发布时间:2022-06-30 11:10:22浏览:

Skull-base Societies Session: Vestibular Schwannomas

颅底学会会议:前庭神经鞘瘤


 

 

OP01 Multisession compared to single-session radiosurgery to preserve the hearing in patients affected by sporadic vestibular schwannoma. The results from a prospective randomized clinical trial.

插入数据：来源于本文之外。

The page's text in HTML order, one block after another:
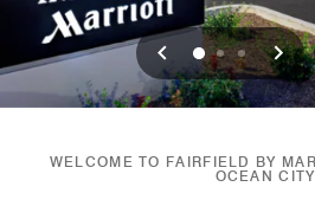
Previous
012
WELCOME TO FAIRFIELD BY
OCEAN CITY
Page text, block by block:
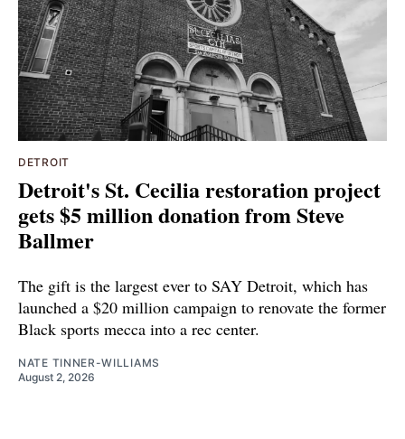
DETROIT
Detroit's St. Cecilia restoration project
gets $5 million donation from Steve
Ballmer
The gift is the largest ever to SAY Detroit, which has
launched a $20 million campaign to renovate the former
Black sports mecca into a rec center.
NATE TINNER-WILLIAMS
August 2, 2026
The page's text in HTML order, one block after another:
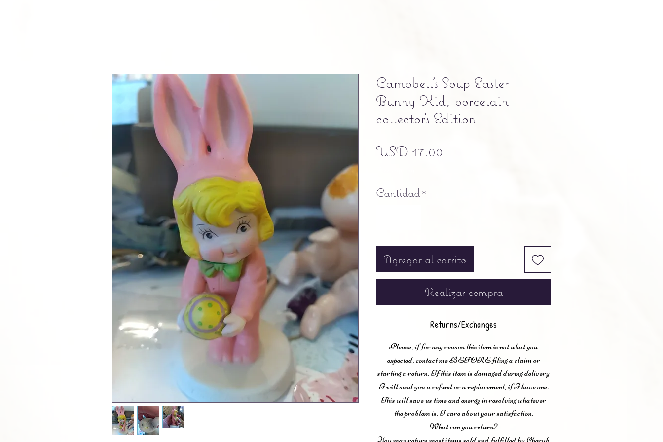
Campbell's Soup Easter
Bunny Kid, porcelain
collector's Edition
USD 17.00
Cantidad *
Agregar al carrito
Realizar compra
Returns/Exchanges
Please, if for any reason this item is not what you
expected, contact me BEFORE filing a claim or
starting a return. If this item is damaged during delivery
I will send you a refund or a replacement, if I have one.
This will save us time and energy in resolving whatever
the problem is. I care about your satisfaction.
What can you return?
You may return most items sold and fulfilled by Cherub
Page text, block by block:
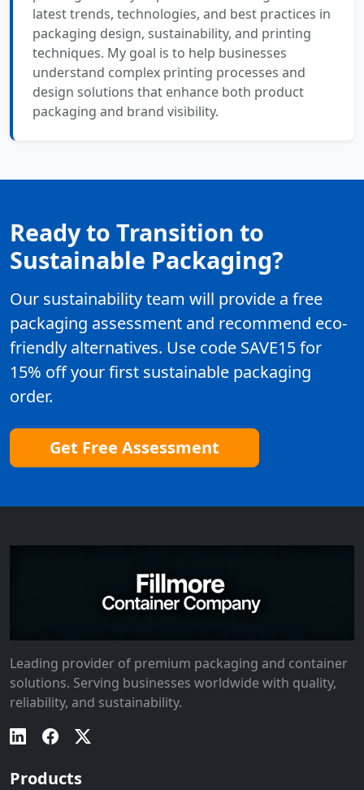
latest trends, technologies, and best practices in
packaging design, sustainability, and printing
techniques. My goal is to help businesses
understand complex printing processes and
design solutions that enhance both product
packaging and brand visibility.
Ready to Transition to
Sustainable Packaging?
Our sustainability team will provide a free
packaging assessment and recommend eco-
friendly alternatives. Use code SAVE15 for
15% off your first sustainable packaging
order.
Get Free Assessment
Leading provider of premium packaging and container
solutions. Serving businesses worldwide with quality,
reliability, and sustainability.
Products
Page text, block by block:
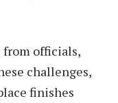
from officials,
challenges,
finishes
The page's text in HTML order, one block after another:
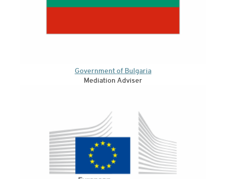
Government of Bulgaria
Mediation Adviser
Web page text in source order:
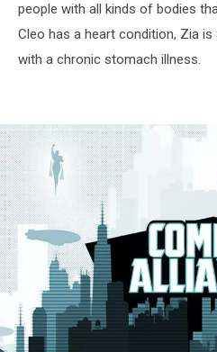
people with all kinds of bodies
Cleo has a heart condition, Zia is
with a chronic stomach illness.
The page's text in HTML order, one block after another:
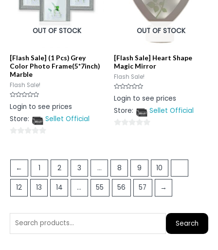
Search
OUT OF STOCK
[Flash Sale] (1 Pcs) Grey
Color Photo Frame(5*7inch)
Marble
Flash Sale!
Rated
0
of
Login to see prices
Store:
Sellet Official
of
OUT OF STOCK
[Flash Sale] Heart Shape
Magic Mirror
Flash Sale!
Rated
0
of
Login to see prices
Store:
Sellet Official
← 1 2 3 … 8 9 10
12 13 14 … 55 56 57 →
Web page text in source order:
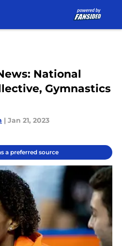
National
Gymnastics
| Jan 21, 2023
a preferred source
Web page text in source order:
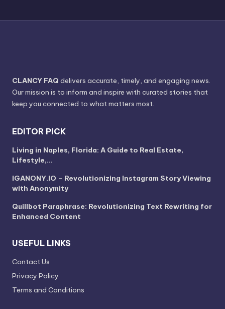
CLANCY FAQ delivers accurate, timely, and engaging news.
Our mission is to inform and inspire with curated stories that
keep you connected to what matters most.
EDITOR PICK
Living in Naples, Florida: A Guide to Real Estate,
Lifestyle,…
IGANONY.IO – Revolutionizing Instagram Story Viewing
with Anonymity
Quillbot Paraphrase: Revolutionizing Text Rewriting for
Enhanced Content
USEFUL LINKS
Contact Us
Privacy Policy
Terms and Conditions
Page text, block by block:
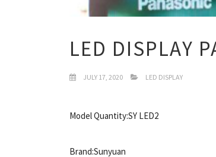
LED DISPLAY
JULY 17, 2020 LED DISPLAY
Model Quantity:SY LED2
Brand:Sunyuan
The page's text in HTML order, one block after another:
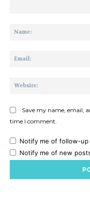
Save my name, email,
time I comment.
Notify me of follow-up
Notify me of new
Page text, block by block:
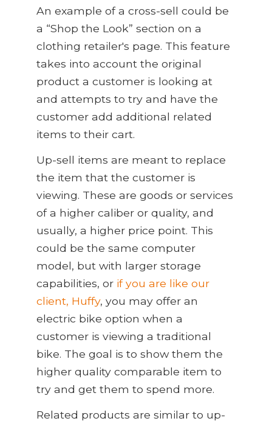
An example of a cross-sell could be
a “Shop the Look” section on a
clothing retailer's page. This feature
takes into account the original
product a customer is looking at
and attempts to try and have the
customer add additional related
items to their cart.
Up-sell items are meant to replace
the item that the customer is
viewing. These are goods or services
of a higher caliber or quality, and
usually, a higher price point. This
could be the same computer
model, but with larger storage
capabilities, or if you are like our
client, Huffy, you may offer an
electric bike option when a
customer is viewing a traditional
bike. The goal is to show them the
higher quality comparable item to
try and get them to spend more.
Related products are similar to up-
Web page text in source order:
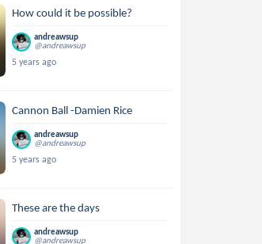
How could it be possible?
andreawsup
@andreawsup
5 years ago
Cannon Ball -Damien Rice
andreawsup
@andreawsup
5 years ago
These are the days
andreawsup
@andreawsup
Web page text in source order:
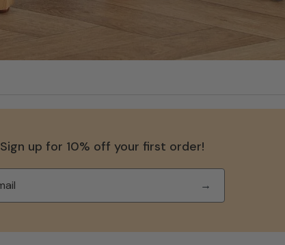
Sign up for 10% off your first order!
→
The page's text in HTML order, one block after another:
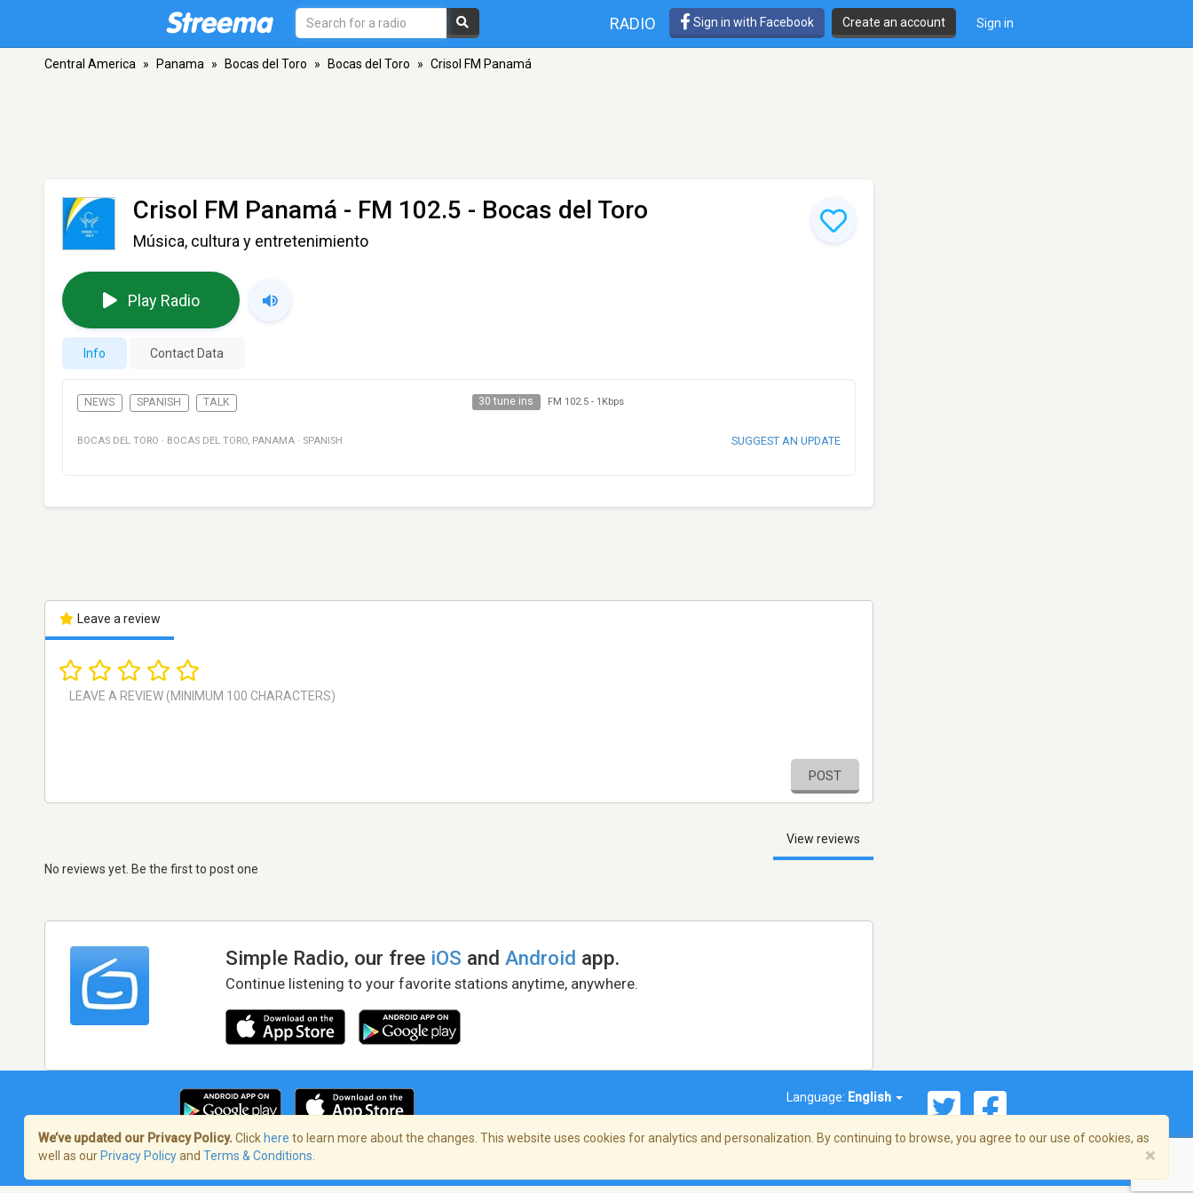
RADIO Sign in with Facebook Create an account Sign in
Central America » Panama » Bocas del Toro » Bocas del Toro » Crisol FM Panamá
Crisol FM Panamá - FM 102.5 - Bocas del Toro
Música, cultura y entretenimiento
Play Radio
Info Contact Data
NEWS SPANISH TALK 30 tune ins FM 102.5- 1Kbps
BOCAS DEL TORO · BOCAS DEL TORO, PANAMA · SPANISH SUGGEST AN UPDATE
Leave a review
POST
View reviews
No reviews yet. Be the first to post one
Simple Radio, our free iOS andAndroid app.
Continue listening to your favorite stations anytime, anywhere.
Language: English
Terms of Service/Privacy Policy
We’ve updated our Privacy Policy. Click here to learn more about the changes. This website uses cookies for analytics and personalization. By continuing to browse, you agree to our use of cookies, as
well as our Privacy Policyand Terms & Conditions ×
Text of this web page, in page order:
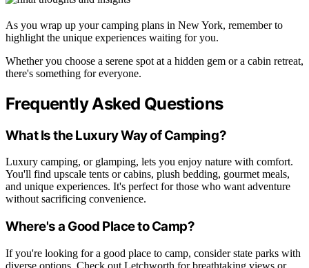
As you wrap up your camping plans in New York, remember to
highlight the unique experiences waiting for you.
Whether you choose a serene spot at a hidden gem or a cabin retreat,
there's something for everyone.
Frequently Asked Questions
What Is the Luxury Way of Camping?
Luxury camping, or glamping, lets you enjoy nature with comfort.
You'll find upscale tents or cabins, plush bedding, gourmet meals,
and unique experiences. It's perfect for those who want adventure
without sacrificing convenience.
Where's a Good Place to Camp?
If you're looking for a good place to camp, consider state parks with
diverse options. Check out Letchworth for breathtaking views or
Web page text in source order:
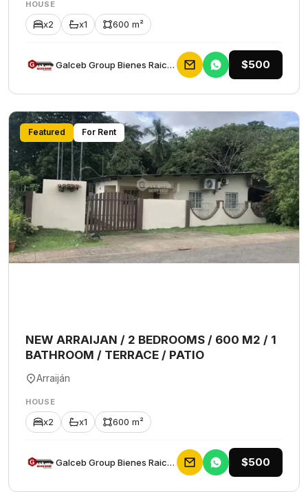
HOUSE
x2 x1 600 m²
Galceb Group Bienes Raices $500
Featured For Rent
NEW ARRAIJAN / 2 BEDROOMS / 600 M2 / 1
BATHROOM / TERRACE / PATIO
Arraiján
HOUSE
x2 x1 600 m²
Galceb Group Bienes Raices $500
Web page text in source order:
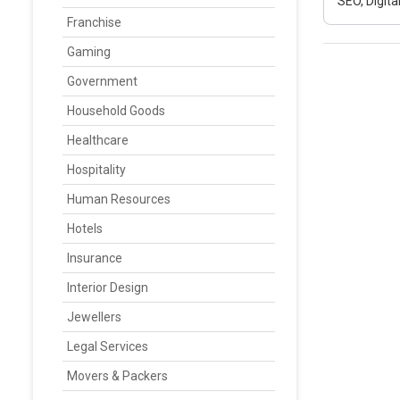
Franchise
Gaming
Government
Household Goods
Healthcare
Hospitality
Human Resources
Hotels
Insurance
Interior Design
Jewellers
Legal Services
Movers & Packers
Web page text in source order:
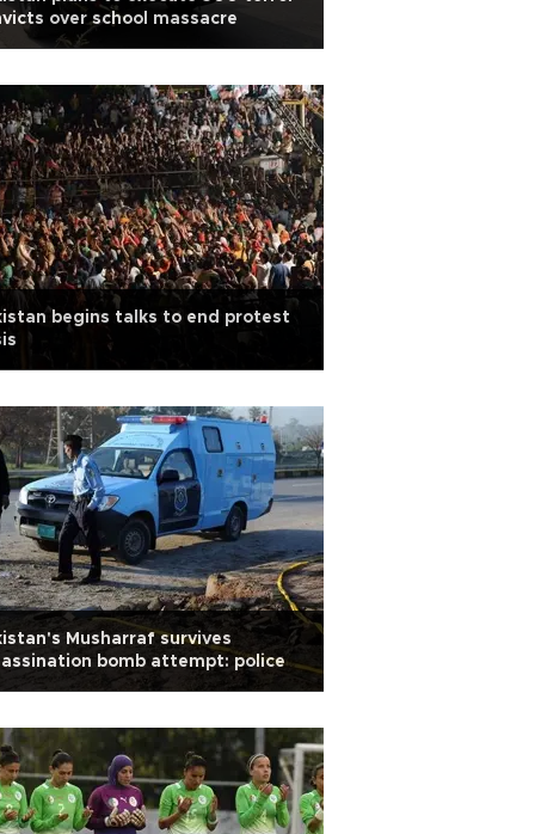
over school massacre
begins talks to end protest
Musharraf survives
bomb attempt: police
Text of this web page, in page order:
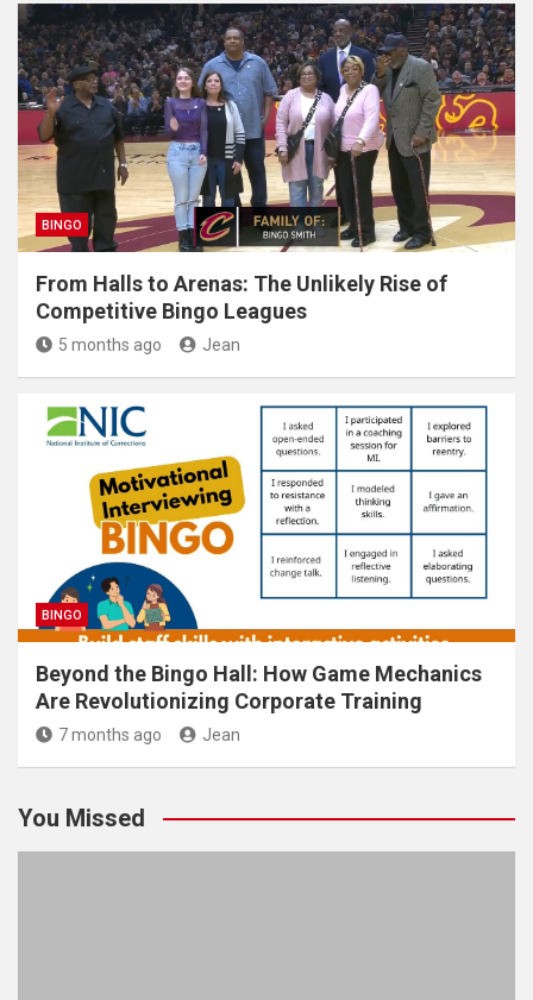
BINGO
From Halls to Arenas: The Unlikely Rise of
Competitive Bingo Leagues
5 months ago Jean
BINGO
Beyond the Bingo Hall: How Game Mechanics
Are Revolutionizing Corporate Training
7 months ago Jean
You Missed

Marcello MARCHETTI (Milano, Italy)

OP01多放射外科治疗与单放射外科治疗比较对散发性前庭神经鞘瘤患者听力保护前瞻性随机临床试验的结果。

的:放射外科治疗听神经鞘瘤不断增加。注意力实际上集中在听力功能的保留上。本研究的目的旨在探讨多次放射外科治疗(mRS)与单次放射外科治疗(sRS)在保留听力患者的听力方面的潜在优势。

病人和方法这项前瞻性随机临床试验的主要终点是研究因散发性听神经瘤而接受mRS和sRS治疗的患者在保留听力方面的差异。

患者资格条件如下:

-诊断散发性听神经瘤。

-年龄≥18岁

-KPS≥70

-有用(serviceable)听力:A/B级(AAOHNS分级)

—签署同意书

所有入组患者均经临床、放射影像学和听力评估。总是要进行对肿瘤的体积分析。

结果:108名患者被纳入研究,并根据研究方案进行治疗。3例患者在随机化过程后拒绝治疗,4例患者不符合资格标准,因此对101例患者进行了评估。

47例患者接受12Gy的sRS治疗,平均体积为1.9cc;54例患者接受mRS (18Gy/3次分割)治疗,平均体积为1.7cc。

经过平均34个月(4-97个月)的随访,59例患者(58%)保持有用听力。sRS和mRS在听力保存方面无显著差异。特别是42例(42%)(21例sRS患者和21例mRS)患者出现听力恶化(C类和D级);最重要的预测因素是治疗前的听力状态。治疗相关的毒副作用总是温和的。最常见的副作用是暂时性平衡障碍。

观察期间3例患者因肿瘤进展需要手术治疗。1例患者有良好的手术结果(HB1);1例为中度预后(HB2-3),而第三例为完全性面瘫(HB4)。所有病例的组织学均证实了神经鞘瘤的放射学诊断。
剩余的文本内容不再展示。